粉刷房子 II

/*
 * Leetcode: Paint House II
 * Problem statement: There are a row of n houses, each house can be painted with one of the k colors. The cost of painting each house with a certain color is different. You have to paint all the houses such that no two adjacent houses have the same color. The cost of painting each house with a certain color is represented by a n x k cost matrix. 
 * Find the minimum cost to paint all houses.
 *
 * Approach: Dynamic Programming with Java Streams
 * 1. We will maintain a dp array where dp[i][j] represents the minimum cost to paint house i with color j.
 * 2. We will iterate through each house and each color, updating the dp array by adding the cost of painting the current house with the current color to the minimum cost of painting the previous house with a different color.
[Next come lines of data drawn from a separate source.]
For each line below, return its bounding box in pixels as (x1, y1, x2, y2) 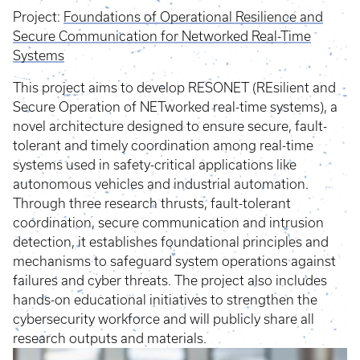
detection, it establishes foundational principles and (13, 234, 329, 249)
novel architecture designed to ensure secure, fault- (13, 118, 327, 133)
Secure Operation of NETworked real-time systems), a (13, 99, 337, 114)
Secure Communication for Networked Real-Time (13, 28, 311, 43)
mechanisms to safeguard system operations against (13, 253, 336, 268)
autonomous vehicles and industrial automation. (13, 176, 309, 191)
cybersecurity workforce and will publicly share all (13, 311, 314, 326)
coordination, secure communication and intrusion (13, 215, 324, 230)
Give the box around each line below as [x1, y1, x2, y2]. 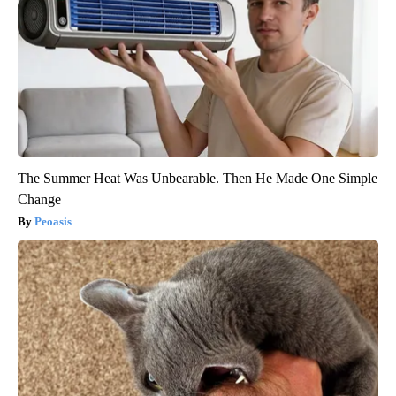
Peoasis [34, 215, 72, 229]
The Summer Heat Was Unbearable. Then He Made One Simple [18, 171, 377, 187]
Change [18, 192, 61, 208]
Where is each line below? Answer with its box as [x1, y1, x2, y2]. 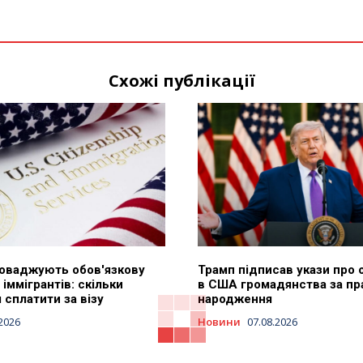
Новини [198, 314, 241, 329]
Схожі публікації [108, 70, 255, 92]
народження [198, 291, 272, 306]
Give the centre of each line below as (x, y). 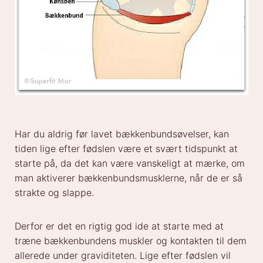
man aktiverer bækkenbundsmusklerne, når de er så (129, 178)
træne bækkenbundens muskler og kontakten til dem (131, 241)
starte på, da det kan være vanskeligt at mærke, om (130, 163)
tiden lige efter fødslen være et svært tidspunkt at (126, 149)
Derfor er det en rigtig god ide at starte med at (119, 226)
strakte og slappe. (54, 193)
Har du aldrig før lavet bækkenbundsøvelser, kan (122, 134)
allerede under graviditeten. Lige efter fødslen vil (123, 256)
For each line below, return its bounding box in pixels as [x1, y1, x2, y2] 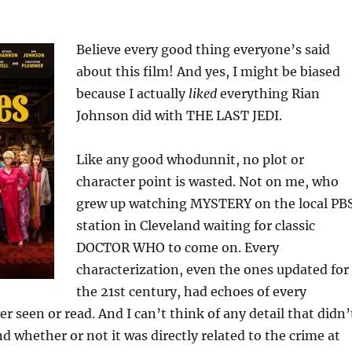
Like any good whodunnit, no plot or [75, 152, 304, 168]
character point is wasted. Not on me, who [75, 174, 339, 190]
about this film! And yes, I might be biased [75, 64, 340, 80]
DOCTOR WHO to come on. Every [75, 240, 279, 256]
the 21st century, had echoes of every [75, 284, 306, 300]
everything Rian [216, 86, 320, 102]
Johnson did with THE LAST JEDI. [75, 108, 282, 124]
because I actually [75, 86, 189, 102]
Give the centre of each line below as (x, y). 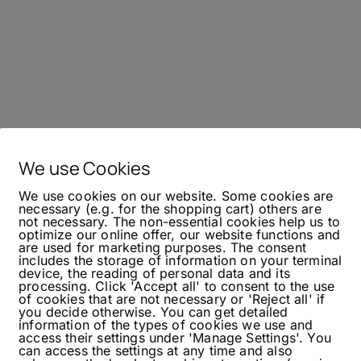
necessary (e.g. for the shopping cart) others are (170, 209)
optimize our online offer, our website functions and (180, 234)
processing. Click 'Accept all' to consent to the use (177, 286)
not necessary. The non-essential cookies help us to (180, 222)
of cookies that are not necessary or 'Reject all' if (172, 299)
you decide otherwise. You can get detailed (154, 312)
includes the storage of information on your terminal (180, 260)
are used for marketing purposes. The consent (162, 247)
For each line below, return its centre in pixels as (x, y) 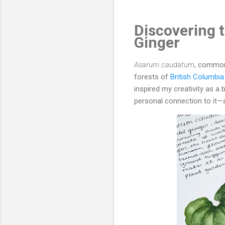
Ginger (157, 42)
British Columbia (197, 77)
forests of (152, 77)
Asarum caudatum (164, 65)
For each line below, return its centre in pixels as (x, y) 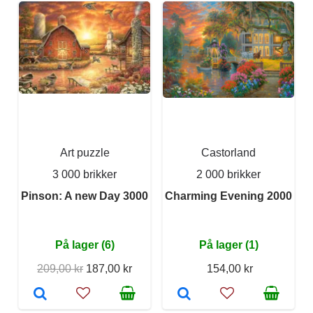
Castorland (228, 152)
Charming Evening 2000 (228, 196)
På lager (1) (228, 245)
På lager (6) (85, 245)
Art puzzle (85, 152)
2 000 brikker (228, 174)
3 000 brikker (85, 174)
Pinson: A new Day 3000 (85, 196)
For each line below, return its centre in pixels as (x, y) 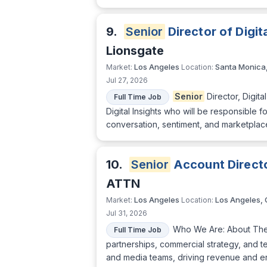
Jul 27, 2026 (127, 80)
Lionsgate (135, 51)
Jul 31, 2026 (127, 213)
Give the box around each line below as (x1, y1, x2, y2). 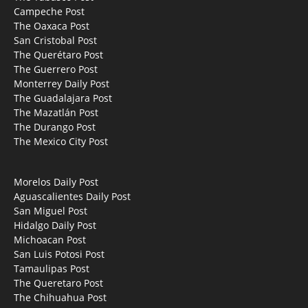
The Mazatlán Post (14, 105, 98, 119)
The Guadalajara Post (14, 91, 112, 104)
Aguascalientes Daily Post (14, 189, 131, 203)
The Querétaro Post (14, 47, 103, 61)
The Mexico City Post (14, 134, 108, 148)
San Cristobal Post (14, 33, 97, 47)
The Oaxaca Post (14, 19, 89, 32)
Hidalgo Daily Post (14, 218, 96, 232)
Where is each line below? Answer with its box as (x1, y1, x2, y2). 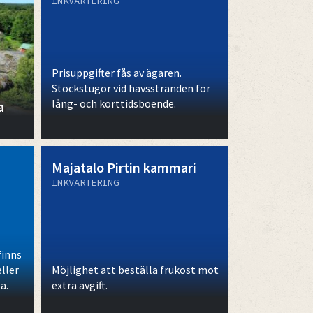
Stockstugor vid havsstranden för (51, 80, 210, 95)
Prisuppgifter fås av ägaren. (51, 65, 182, 80)
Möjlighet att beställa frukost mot (51, 262, 219, 277)
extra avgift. (51, 277, 108, 292)
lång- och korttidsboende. (51, 96, 176, 110)
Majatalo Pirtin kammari (51, 158, 196, 176)
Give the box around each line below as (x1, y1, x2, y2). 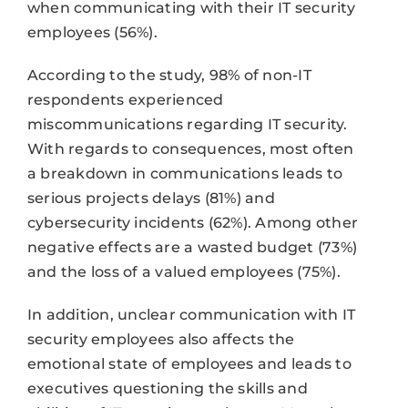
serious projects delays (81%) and (26, 189, 275, 207)
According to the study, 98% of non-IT (26, 66, 311, 84)
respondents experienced (26, 90, 224, 108)
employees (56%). (26, 23, 158, 41)
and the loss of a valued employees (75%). (26, 262, 341, 280)
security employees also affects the (26, 330, 295, 348)
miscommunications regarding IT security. (26, 115, 348, 133)
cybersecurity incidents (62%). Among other (26, 213, 359, 231)
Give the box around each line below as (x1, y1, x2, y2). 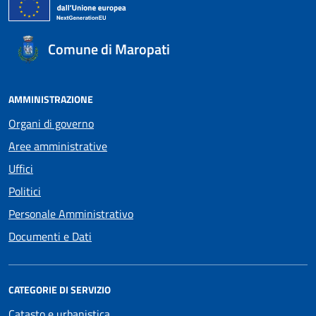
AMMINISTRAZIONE (8, 92, 93, 107)
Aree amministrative (8, 138, 107, 154)
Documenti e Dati (8, 228, 92, 245)
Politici (8, 183, 41, 200)
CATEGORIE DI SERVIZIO (8, 282, 111, 297)
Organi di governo (8, 115, 94, 132)
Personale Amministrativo (8, 205, 133, 222)
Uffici (8, 160, 33, 177)
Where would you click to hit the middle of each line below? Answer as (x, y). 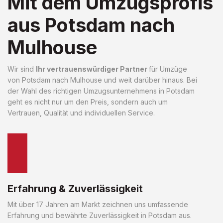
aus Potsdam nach (91, 25)
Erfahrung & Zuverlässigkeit (75, 188)
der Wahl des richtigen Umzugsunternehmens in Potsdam (101, 91)
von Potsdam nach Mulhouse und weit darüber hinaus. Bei (102, 80)
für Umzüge (168, 69)
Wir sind (22, 69)
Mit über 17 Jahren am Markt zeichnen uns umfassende (98, 204)
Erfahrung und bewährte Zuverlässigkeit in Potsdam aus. (100, 215)
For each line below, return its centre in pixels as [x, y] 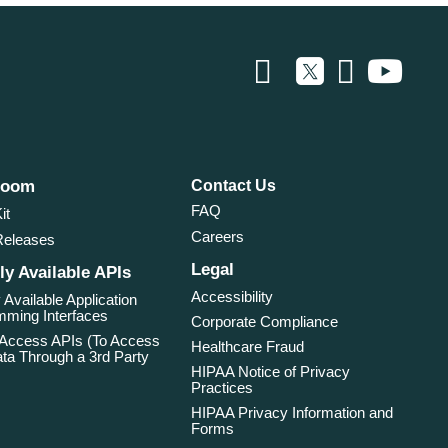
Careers [218, 236]
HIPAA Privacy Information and [292, 413]
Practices [222, 387]
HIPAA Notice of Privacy [271, 371]
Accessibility [232, 296]
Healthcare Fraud [248, 346]
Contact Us [234, 186]
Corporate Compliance [265, 321]
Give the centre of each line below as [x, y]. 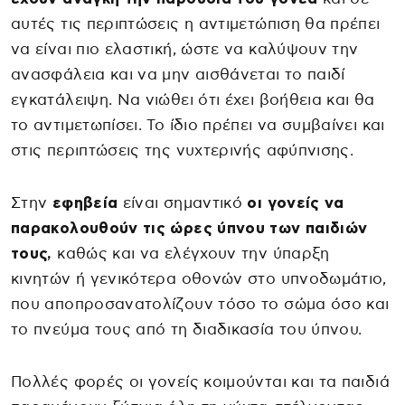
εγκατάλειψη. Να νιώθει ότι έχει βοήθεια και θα [193, 99]
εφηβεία [85, 202]
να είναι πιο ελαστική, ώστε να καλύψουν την [185, 49]
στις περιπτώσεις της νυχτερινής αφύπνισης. [183, 150]
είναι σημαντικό [180, 202]
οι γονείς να [293, 202]
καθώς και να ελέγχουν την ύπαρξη [191, 253]
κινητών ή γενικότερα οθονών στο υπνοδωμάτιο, [199, 278]
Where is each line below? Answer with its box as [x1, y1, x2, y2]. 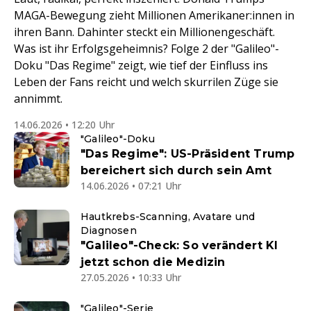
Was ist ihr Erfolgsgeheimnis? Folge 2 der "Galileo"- [14, 41, 279, 57]
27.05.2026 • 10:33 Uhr [81, 271, 181, 285]
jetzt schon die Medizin [81, 255, 226, 269]
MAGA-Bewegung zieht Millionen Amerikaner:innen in [14, 8, 294, 24]
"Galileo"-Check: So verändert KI [81, 239, 278, 253]
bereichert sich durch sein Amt [81, 164, 271, 178]
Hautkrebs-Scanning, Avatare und [81, 210, 255, 224]
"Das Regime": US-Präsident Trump [81, 147, 295, 161]
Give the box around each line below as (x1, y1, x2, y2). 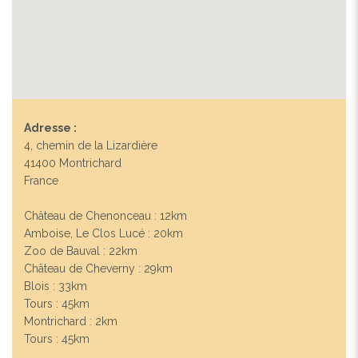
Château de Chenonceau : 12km (24, 209, 187, 222)
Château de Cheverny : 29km (24, 261, 173, 275)
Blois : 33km (24, 279, 87, 292)
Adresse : (24, 121, 77, 134)
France (24, 173, 58, 187)
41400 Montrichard (24, 156, 121, 169)
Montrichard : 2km (24, 314, 117, 328)
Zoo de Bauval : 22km (24, 244, 137, 257)
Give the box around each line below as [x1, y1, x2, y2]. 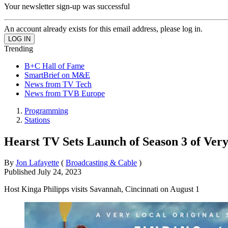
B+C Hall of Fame [24, 61, 84, 70]
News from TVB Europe [24, 89, 105, 98]
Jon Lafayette [16, 158, 59, 167]
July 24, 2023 [38, 167, 81, 177]
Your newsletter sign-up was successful [4, 2, 130, 11]
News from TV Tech [24, 79, 92, 89]
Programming [24, 106, 68, 115]
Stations [24, 115, 50, 124]
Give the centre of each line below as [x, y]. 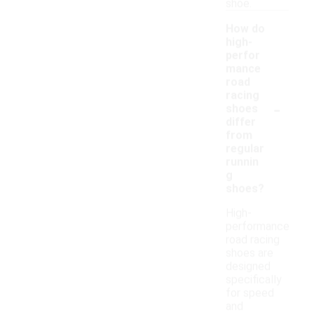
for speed [250, 293]
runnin [242, 162]
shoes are [250, 253]
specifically [254, 280]
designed [248, 266]
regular [245, 149]
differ [241, 122]
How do [245, 29]
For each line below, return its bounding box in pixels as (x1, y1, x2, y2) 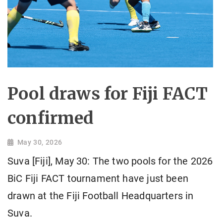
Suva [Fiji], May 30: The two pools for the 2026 (7, 156, 213, 167)
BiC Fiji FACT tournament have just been (7, 173, 189, 185)
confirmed (7, 108, 94, 129)
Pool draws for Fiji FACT (7, 83, 208, 105)
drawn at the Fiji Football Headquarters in (7, 190, 194, 202)
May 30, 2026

 * 3. The final answer will be the minimum value in the last row of the dp array.
 */
import java.util.Arrays;
import java.util.stream.IntStream;
 
public class SolutionStream {
    public int minCostII(int[][] costs) {
        if (costs == null || costs.length == 0) return 0;
        int n = costs.length;
        int k = costs[0].length;
        int[][] dp = new int[n][k];
 
        IntStream.range(0, k).forEach(j -> dp[0][j] = costs[0][j]);
 
        IntStream.range(1, n).forEach(i -> {
            IntStream.range(0, k).forEach(j -> {
                dp[i][j] = costs[i][j] + IntStream.range(0, k).filter(l -> l != j).map(l -> dp[i - 1][l]).min().orElse(Integer.MAX_VALUE);
            });
        });
 
        return IntStream.range(0, k).map(j -> dp[n - 1][j]).min().orElse(Integer.MAX_VALUE);
    }
}